Kellyanne Conway's Efforts to End the Opioid Crisis Aren't Going Well

Kellyanne Conway's Efforts to End the Opioid Crisis Aren't Going Well

In the 14 months that have elapsed since Donald Trump was elected President of the United States, Kellyanne Conway has slowly transitioned from one of the administration's most visible public faces to a new role as its token "BREAK GLASS IN CASE OF EMERGENCY" person, who is released from the West Wing storage closet in which she presumably sits only when the White House needs one of her patented inane talking-head interviews to divert attention from its latest humiliating scandal. Unfortunately, it turns out that instead of disappearing from public life altogether, Conway has busied herself in recent months with the task of running the government's response to the opioid epidemic—a public health emergency that kills 175 Americans every day—into the goddamn ground. From Politico:

White House counselor Kellyanne Conway has taken control of the opioids agenda, quietly freezing out drug policy professionals and relying instead on political staff to address a lethal crisis claiming about 175 lives a day. The main response so far has been to call for a border wall and to promise a "just say no” campaign.

The Office of National Drug Control Policy has been without a permanent director since the president's first nominee for that position, Pennsylvania congressman Tom Marino, withdrew from consideration in light of history of zealous advocacy for legislation friendly to narcotics manufacturers. As a result, the ONDCP was briefly led by a 24-year-old former campaign staffer who lied on his résumé about the length of time he served as vice president of his college fraternity—a distinction that makes him the least-qualified person to hold a White House job who did not marry one of the president's children.

Conway, for some reason, has stepped into this void, steering the administration's opioid response strategy with the help of a "skeleton crew" of political appointees who possess no relevant experience.
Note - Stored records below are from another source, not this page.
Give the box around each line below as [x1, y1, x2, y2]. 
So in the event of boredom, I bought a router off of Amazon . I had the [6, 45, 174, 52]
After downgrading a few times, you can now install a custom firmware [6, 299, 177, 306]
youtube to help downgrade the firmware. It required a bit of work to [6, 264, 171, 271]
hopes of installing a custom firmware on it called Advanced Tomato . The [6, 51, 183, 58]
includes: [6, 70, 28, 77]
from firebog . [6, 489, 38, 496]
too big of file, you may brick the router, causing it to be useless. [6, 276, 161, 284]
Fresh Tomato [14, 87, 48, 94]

The office’s acting director, Rich Baum, who had served in the office for decades before Trump tapped him as the temporary leader, has not been invited to Conway’s opioid cabinet meetings, according to his close associates. His schedule, obtained under a Freedom of Information Act request, included no mention of the meetings. Two political appointees from Baum’s office, neither of whom are drug policy experts, attend on the office’s behalf, alongside officials from across the federal government, from HHS to Defense.
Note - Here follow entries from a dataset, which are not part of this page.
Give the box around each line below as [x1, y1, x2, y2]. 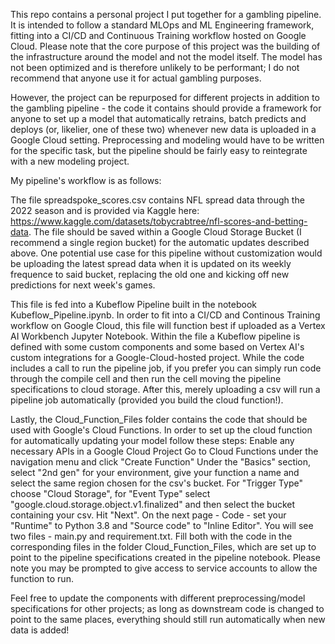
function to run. [10, 573, 74, 584]
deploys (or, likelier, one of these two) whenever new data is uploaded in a [10, 124, 317, 135]
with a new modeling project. [10, 155, 130, 167]
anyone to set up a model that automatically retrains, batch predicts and [10, 113, 307, 124]
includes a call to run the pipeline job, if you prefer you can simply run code [10, 362, 322, 374]
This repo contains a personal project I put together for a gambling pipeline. [10, 9, 322, 20]
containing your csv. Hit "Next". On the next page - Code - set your [10, 509, 287, 521]
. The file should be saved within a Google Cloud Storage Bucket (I [28, 226, 302, 238]

Politico goes on to quote lawmakers who are baffled by this inexplicable exclusion of subject-matter experts, and who still have no idea which members of the executive branch to work with on proposals for addressing what the president has called one of his top priorities. Most disturbingly, the White House is signaling an intent to fold its opioid response strategy into its arguments for the construction of a border wall, conflating the very real problem of the domestic over-prescription of painkillers with its time-honored "scary drugs pouring are into our country from Mexico" dog-whistle rhetoric.

In response to the Trump administration's habit of failing to execute its basic responsibilities, an often-repeated reassurance is that there are limits to the impact that any single president can have on the government. Much of the day-to-day work of running a country is entrusted to civil servants and subject-matter experts who, while attuned to political realities, are nonetheless insulated from them to a certain extent. When Trump decides to announce sweeping changes to federal policy on Twitter, we count on those people to do what's best for the country and politely ignore him. If they are quietly being marginalized in favor of stooges like Conway, however, it's hard to see how one of this country's most pressing and tragic and preventable problems gets better anytime soon.